(WORK INSTRUCTIONS)
Check the lines of the listing below for the word "online", and state only how many have it.

(MATERIAL TO PROCESS)
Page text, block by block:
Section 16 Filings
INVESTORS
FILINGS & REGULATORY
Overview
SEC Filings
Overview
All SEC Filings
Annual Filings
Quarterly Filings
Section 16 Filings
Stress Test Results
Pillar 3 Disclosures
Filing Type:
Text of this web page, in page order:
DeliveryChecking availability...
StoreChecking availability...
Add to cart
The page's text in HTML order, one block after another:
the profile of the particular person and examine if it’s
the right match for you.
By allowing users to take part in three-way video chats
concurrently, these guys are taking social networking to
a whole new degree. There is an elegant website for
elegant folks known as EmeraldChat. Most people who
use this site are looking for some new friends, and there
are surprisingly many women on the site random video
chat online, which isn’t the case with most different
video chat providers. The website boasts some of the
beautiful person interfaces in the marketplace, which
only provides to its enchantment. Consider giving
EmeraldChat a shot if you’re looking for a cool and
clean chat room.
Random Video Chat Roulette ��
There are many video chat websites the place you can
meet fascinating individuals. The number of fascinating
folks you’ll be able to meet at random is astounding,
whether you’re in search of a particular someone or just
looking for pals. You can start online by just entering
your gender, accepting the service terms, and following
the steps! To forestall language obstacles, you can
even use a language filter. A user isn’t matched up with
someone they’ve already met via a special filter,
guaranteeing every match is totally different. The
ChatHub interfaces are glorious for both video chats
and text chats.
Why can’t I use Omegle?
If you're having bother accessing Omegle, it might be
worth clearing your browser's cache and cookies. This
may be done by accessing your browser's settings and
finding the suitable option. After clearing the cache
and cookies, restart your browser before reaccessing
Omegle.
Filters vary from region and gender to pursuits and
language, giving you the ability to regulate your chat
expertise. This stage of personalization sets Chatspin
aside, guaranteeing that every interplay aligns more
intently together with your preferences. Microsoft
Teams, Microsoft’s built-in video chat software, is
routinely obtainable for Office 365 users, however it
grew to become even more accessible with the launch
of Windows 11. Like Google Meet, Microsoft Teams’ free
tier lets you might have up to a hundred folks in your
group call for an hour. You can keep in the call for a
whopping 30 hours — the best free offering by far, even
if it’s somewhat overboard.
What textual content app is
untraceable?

(EXERCISE ANSWER)
2